Jeśli zaś chodzi o wizje erotyczne... hm... dwa dni temu siegnęłam (po raz n-ty) po opowiadania o Wiedźminie i (po raz n-ty) zachwyciłam się jednym z najpiękniejszych (moim zdaniem ) opisów erotycznych „Jak zwykle było niezwkykle” Ja naprawdę wiecej szczegółów nie potrzebuję ¨:)
Użytkownik: ktrya 21.08.2012 13:42 napisał(a):
Odpowiedź na: Dzięki za informację. J... | Annvina
Dlatego cenię powieści XIX-wieczne, nie wiele trzeba pisać, by wiedzieć o co chodzi i mieć wypieki na twarzy. ;-)
Użytkownik: Annvina 21.08.2012 14:37 napisał(a):
Odpowiedź na: Dlatego cenię powieści XI... | ktrya
Otóż to, ja miałam wypieki na twarzy przy fragmencie Lodu, a przecież oni nic nie robili - wszystko działo się tylko w ich wyobraźni. Dla tego jednego fragmentu warto było brnać przez to tomiszcze.

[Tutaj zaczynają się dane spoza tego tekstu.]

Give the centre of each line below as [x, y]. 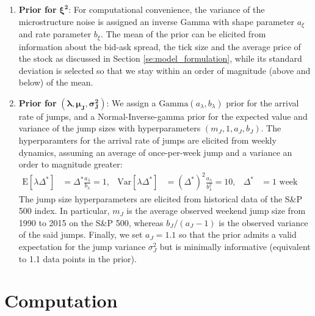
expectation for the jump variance [82, 247]
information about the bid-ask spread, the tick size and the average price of [160, 46]
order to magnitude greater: [71, 164]
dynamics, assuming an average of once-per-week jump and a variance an [155, 152]
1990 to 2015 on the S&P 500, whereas [91, 222]
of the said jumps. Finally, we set [81, 234]
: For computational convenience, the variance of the [167, 9]
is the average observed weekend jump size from [216, 211]
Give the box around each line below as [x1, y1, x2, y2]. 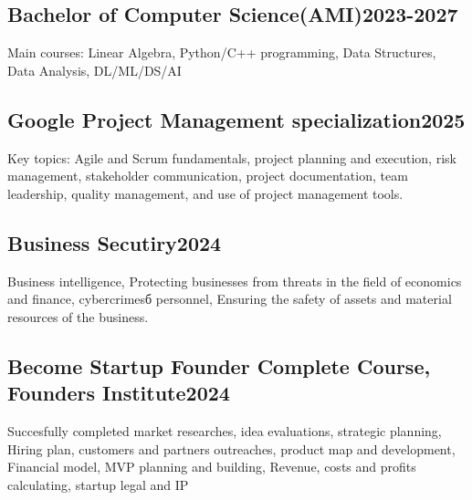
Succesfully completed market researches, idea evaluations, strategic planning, [7, 421, 442, 440]
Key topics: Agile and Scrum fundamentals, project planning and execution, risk [7, 148, 456, 167]
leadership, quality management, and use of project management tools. [7, 183, 404, 203]
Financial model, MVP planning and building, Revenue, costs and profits [7, 457, 416, 476]
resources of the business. [7, 307, 149, 326]
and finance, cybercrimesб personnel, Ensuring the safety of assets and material [7, 289, 452, 308]
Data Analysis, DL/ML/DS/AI [7, 60, 182, 79]
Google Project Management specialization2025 [7, 105, 466, 133]
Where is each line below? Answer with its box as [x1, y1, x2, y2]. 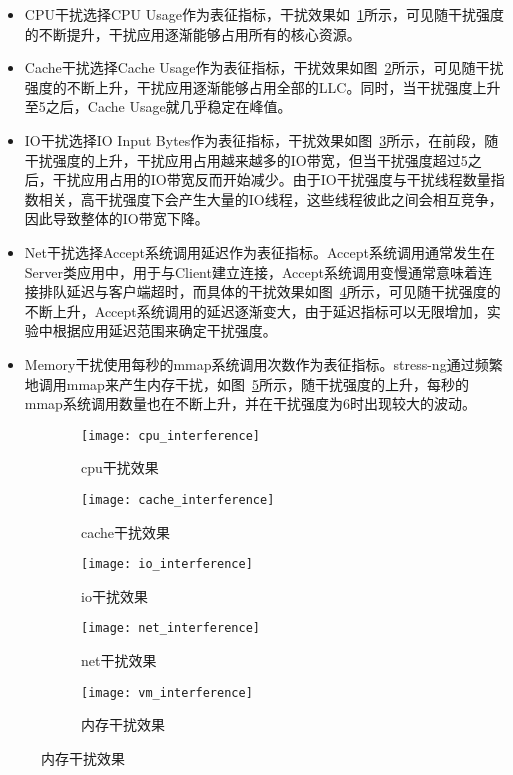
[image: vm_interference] [81, 685, 253, 700]
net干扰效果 [81, 650, 157, 671]
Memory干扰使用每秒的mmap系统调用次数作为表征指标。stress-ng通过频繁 [24, 353, 503, 374]
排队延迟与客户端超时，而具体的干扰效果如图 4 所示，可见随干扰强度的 [38, 281, 501, 302]
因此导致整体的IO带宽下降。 [24, 208, 209, 229]
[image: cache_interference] [81, 492, 275, 507]
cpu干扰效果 [81, 457, 159, 478]
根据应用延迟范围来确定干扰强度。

Użytkownik: ktrya 21.08.2012 19:11 napisał(a):
Odpowiedź na: Otóż to, ja miałam wypiek... | Annvina
W "Północ południe" mnie wystarczyło wypowiedzenie zachrypłym głosem imienia lubej.
Bo to ma pobudzać zmysły czytelnika przez wyobraźnię, a nie podany na tacy szczegółowy opis.
Użytkownik: Malita 21.08.2012 13:44 napisał(a):
Odpowiedź na: Ponoć to jakaś świetna ks... | ktrya
PS. Ze "Zmierzchem" idzie o to, że E.L. James pisarską karierę zaczynała od fanfików (fanowskich opowiadań na temat) związanych ze "Zmierzchem", gdyż zżymała się na brak erotyki u Stephanie Meyer. Potem trochę pozmieniała, dodała, poszerzyła i wyszedł bestseller. A przynajmniej tak czytałam w "Wysokich Obcasach", bodajże dwa tygodnie temu był obszerny artykuł badający fenomen "Pięćdziesięciu twarzy Greya". Szum się teraz podniósł, ewidentnie :)
Użytkownik: ktrya 21.08.2012 13:49 napisał(a):
Odpowiedź na: PS. Ze "Zmierzchem" idzie... | Malita
Czyli ten Grey to jakaś ulepszona i rozerotykowana wersja Edwarda... Ciekawe. To ja wolę sobie odpuścić, bo jeszcze mi się zmieni wizerunek tego "idealnego" mężczyzny. ;-)
Użytkownik: Malita 21.08.2012 14:12 napisał(a):
Odpowiedź na: Czyli ten Grey to jakaś u... | ktrya
Najwyraźniej tak. Minus kły i długowieczność :)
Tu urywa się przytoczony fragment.